Behavioral Analysis of Volvo Cars Instrument Panel During Airbag Deployment

Abstract: Airbags are a passive safety technology, required to function with zero failure rate. Advances in Computer Aided Engineering have allowed vehicle manufacturers to predict material and system behavior in the event of a crash. The sudden and rapid nature of a vehicle frontal crash, together with strict requirements put on safety make this a sensitive task. This thesis focuses on the front passenger airbag deployment and the instrument panel’s response. Various airbag modelling techniques are studied and presented in this document. This work is part of a larger-scale attempt to model a generic-sled that is physically representative of a real vehicle. Various component tests are to be performed in the sled environment, as opposed to a real vehicle, to save costs. Various modules are added to the sled once their behavior is verified by testing and in simulations. Software are advanced enough to identify location and magnitude of stress concentrations that develop during crash. LS-DYNA is used for explicit finite element simulations of the instrument panel (IP) in question with different airbag models. Verification has been achieved by design of experiment (DOE); with tests conducted to capture both the movements of the airbag housing and IP movements in response. These movements are broken down in various phases, facilitating implementation in the sled environment.

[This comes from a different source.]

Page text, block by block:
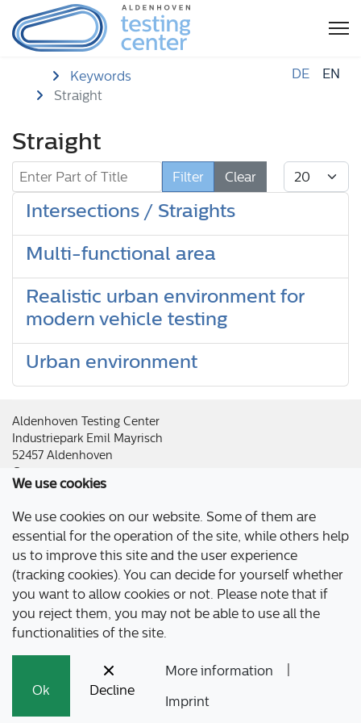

Simplifications are made both to the computer models as well as the physical testing environment. The effects of these simplifications are quantified and discussed. Theoretical background is provided where fit while assumptions are justified wherever made. DYNAmore recommendations regarding costeffective calculations as well as result verification are followed. The obtained results show that the FE models replicate the real event with acceptable precision. The findings in this work can, by minor tweaks, be implemented on other IP models in the Volvo Cars range, leading to cost-saving solutions. This thesis provides the necessary information for sled implementations as well as future improvement suggestions.